The ePub standard specifies that an OPF file root tag is package, which must contain metadata, MANIFEST, and spine. Guide, Bindings, and Collection are optional

  • Metadata: Publishing information about an e-book
  • Manifest: The path and ID of the ebook resource file
  • Spine: The reading order of e-books
  • Guide: Guide information

metadata

Metadata follows the Dublin Core Metadata Element Set (DCMES). The purpose of DCMES is to regulate the description of electronic information. For more information about DCMES, click here.

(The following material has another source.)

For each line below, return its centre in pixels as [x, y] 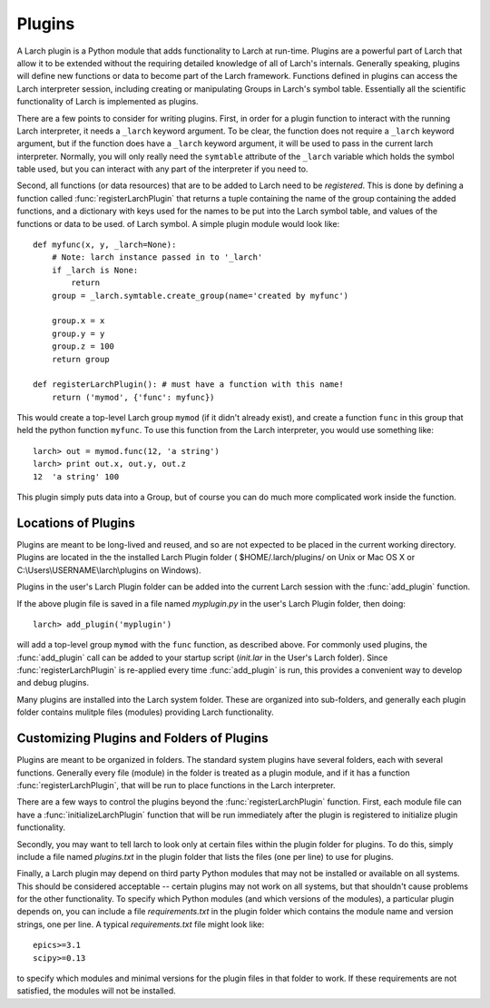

EPub specifies that metadata must contain at least three of the following elements:

  • Dc :title – E-book title
  • Dc: language – the language
  • Dc :identifier – The unique identifier of an electronic publication, usually an International Standard Book Number (ISBN)
 <metadata xmlns:dc="http://purl.org/dc/elements/1.1/" xmlns:opf="http://www.idpf.org/2007/opf">
        <dc:title>Agile Processes in Software Engineering and Extreme Programming</dc:title>
        <dc:language>En</dc:language>
        <dc:identifier id="bookid">The 978-3-31 9-91602-6</dc:identifier>
    </metadata>
Copy the code

manifest

Manifest stores an exhaustive list of ebook resource files

<manifest>
        <item id="ncx" href="toc.ncx" media-type="application/x-dtbncx+xml"/>
        <item id="ACoverHTML" href="ACoverHTML.html" media-type="application/xhtml+xml"/>
</manifest>
Copy the code
  • Item – Represents a resource
  • Id – The unique identifier of the resource in the ebook
  • Href – The path where the resource is stored
  • Media-type – Indicates the media type of the resource

spine

Provide the order in which ebooks are read

<spine toc="ncx">
        <itemref idref="ACoverHTML"/>
        <itemref idref="A468350_1_En_BookFrontmatter_OnlinePDF"/>
</spine>
Copy the code
  • Itemref – Represents a resource
  • Idref – represents the ID of the resource, which corresponds to the ID in the MANIFEST. In the actual parsing process, the id of the spine will be used to find the corresponding resource in the MANIFEST, which will be presented to the reader for display

EPub standard summary

The core of ePub standard is to use ZIP technology to package different types of files into one ePub file, use XML technology for configuration management, and organize all kinds of resource files (such as HTML, CSS, images, audio and video) in an orderly manner according to the ePub standard, so as to ensure the consistency of all kinds of reader parsing.

conclusion

This article introduces the common formats of ebooks and explains the ePub standard in detail. Understanding the ePub standard is a prerequisite for developing e-book readers. You can try to uncompress the test ebooks provided in this article and then analyze them. You can also try to parse other ePub ebooks through the Internet to see if they meet the ePub standard.